Let's reinitialize the approximate distribution $p$ and minimize $D_\mathrm{KL} [q || p]$ this time.

In [None]:
p_2 = tfd.MultivariateNormalDiag(
    loc=tf.Variable(tf.random.normal(shape=(2,))),
    scale_diag=tf.Variable(tfb.Exp()(tf.random.uniform(shape=(2,))))
)

In [None]:
learning_rate = 1e-2

optimizer_2 = tf.keras.optimizers.Adam(learning_rate=learning_rate)

history_2 = {
    'loss': []
}

epoch_counter_2 = 0

In [None]:
epochs = 500

for i in range(epochs):
    epoch_counter_2 += 1

    # Here p and q are swapped w.r.t. before.
    loss, grad = loss_and_grads([q, p_2], trainable_distr=1)

    optimizer_2.apply_gradients(zip(grad, p_2.trainable_variables))

    history_2['loss'].append(loss.numpy())

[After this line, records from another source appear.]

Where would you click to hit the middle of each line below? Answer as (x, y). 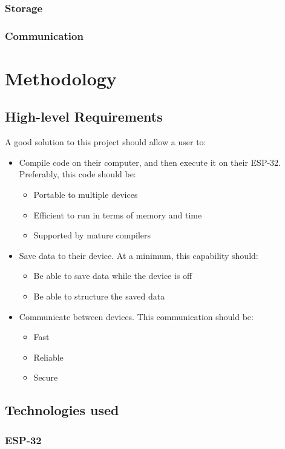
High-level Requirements (84, 116)
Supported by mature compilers (92, 235)
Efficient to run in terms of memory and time (118, 215)
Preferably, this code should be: (77, 174)
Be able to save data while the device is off (113, 276)
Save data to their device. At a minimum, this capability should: (139, 255)
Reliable (48, 357)
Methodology (61, 78)

    if (epoch_counter_2 < 10) or (epoch_counter_2 % 100 == 0):
        print(f'Epoch: {epoch_counter_2} | Loss: {loss}')

plot_history(history_2)

In [None]:
x_min_p_2, x_max_p_2 = (
    (p_2.parameters['loc'][0] - 3. * p_2.parameters['scale_diag'][0]).numpy(),
    (p_2.parameters['loc'][0] + 3. * p_2.parameters['scale_diag'][0]).numpy()
)

y_min_p_2, y_max_p_2 = (
    (p_2.parameters['loc'][1] - 3. * p_2.parameters['scale_diag'][1]).numpy(),
    (p_2.parameters['loc'][1] + 3. * p_2.parameters['scale_diag'][1]).numpy()
)

x_plot_p_2, y_plot_p_2 = np.meshgrid(
    np.linspace(x_min_p_2, x_max_p_2, 1000, dtype=np.float32),
    np.linspace(y_min_p_2, y_max_p_2, 1000, dtype=np.float32),
)

prob_plot_p_2 = p_2.prob(tf.stack(
    [x_plot_p_2.flatten(), y_plot_p_2.flatten()],
    axis=1
))

fig = plt.figure(figsize=(14, 6))

plt.contour(
    x_plot_p_2,
    y_plot_p_2,
    np.reshape(prob_plot_p_2, x_plot_p_2.shape),
    cmap='Reds'
)

plt.contour(
    x_plot,
    y_plot,
    np.reshape(prob_plot, x_plot.shape),
    cmap='Blues'
)

plt.title('Distributions', fontsize=12)

Compare the two optimized distributions: the one obtained by minimizing $D_\mathrm{KL} [p || q]$ has a smaller variance than the one obtained minimizing $D_\mathrm{KL} [q || p]$, as expected.

In [None]:
fig = plt.figure(figsize=(14, 6))

plt.contour(
    x_plot_p,
    y_plot_p,
    np.reshape(prob_plot_p, x_plot_p.shape),
    cmap='Reds'
)

plt.contour(
    x_plot_p_2,
    y_plot_p_2,
    np.reshape(prob_plot_p_2, x_plot_p_2.shape),
    cmap='Blues'
)

plt.title('Distributions', fontsize=12)